With table structures:
                                    Table "public.meuktracker"
    Column    |          Type          |                        Modifiers
-------------+------------------------+----------------------------------------------------------
  id          | integer                | not null default
nextval('meuktracker_id_seq'::regclass)
  header      | character varying(40)  |
  message     | text                   |
  quote       | text                   |
  versie      | character varying(30)  |
  bron        | character varying(40)  |
  link        | character varying(255) |
  submitter   | integer                | not null
  filegrootte | integer                | not null
  licentieid  | smallint               | not null
  cat         | smallint               | not null
  authorid    | smallint               |
  time        | bigint                 | not null
  linksite    | character varying(255) | not null
  poll        | smallint               |
  embargo     | boolean                |
Indexes:
     "meuktracker_pkey" PRIMARY KEY, btree (id)
     "meuktracker_cat" btree (cat)
     "meuktracker_time" btree ("time")


and

               Table "public.pwproduktrel"
   Column   |     Type     |          Modifiers
-----------+--------------+-----------------------------
  tabel     | character(1) | not null
  tabelid   | integer      | not null
  produktid | integer      | not null
Indexes:
     "pwproduktrel_pkey" PRIMARY KEY, btree (tabel, tabelid, produktid)
     "pwproduktrel_produktid" btree (produktid)
     "pwproduktrel_produktid_meuk" btree (produktid) WHERE tabel =
'm'::bpchar
     "pwproduktrel_produktid_news" btree (produktid) WHERE tabel =
'n'::bpchar
     "pwproduktrel_tabel_image" btree (tabelid) WHERE tabel = 'i'::bpchar
     "pwproduktrel_tabel_produktid" btree (tabel, produktid)
     "pwproduktrel_tabelid" btree (tabelid)
     "pwproduktrel_tabelid_meuk" btree (tabelid) WHERE tabel = 'm'::bpchar
     "pwproduktrel_tabelid_news" btree (tabelid) WHERE tabel = 'n'::bpchar

(yes, I'm trying to figure out the best index combinations here ;-) )
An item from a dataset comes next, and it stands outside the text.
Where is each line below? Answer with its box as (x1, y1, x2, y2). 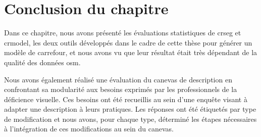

Either of the two selected indexes is useable, but the
pwproduktrel_tabelid_meuk is obviously (much?) smaller in size and
therefore faster to look in, isn't it?

There are 10575 records in meuktracker and 146757 in pwproduktrel of
which 128513 are with tabel = 'm'.

Best regards,

Arjen

Tom Lane wrote:
> "Arjen" <acmmailing@tweakers.net> writes:
>> So, it uses the correct index, but somehow decides to also use the other
>> cat2_... index, which it doesn't need of course.
>
> I've tweaked the heuristics in choose_bitmap_and to (hopefully) work a
> bit better in scenarios like this.  Thanks for the example.
>
>             regards, tom lane
>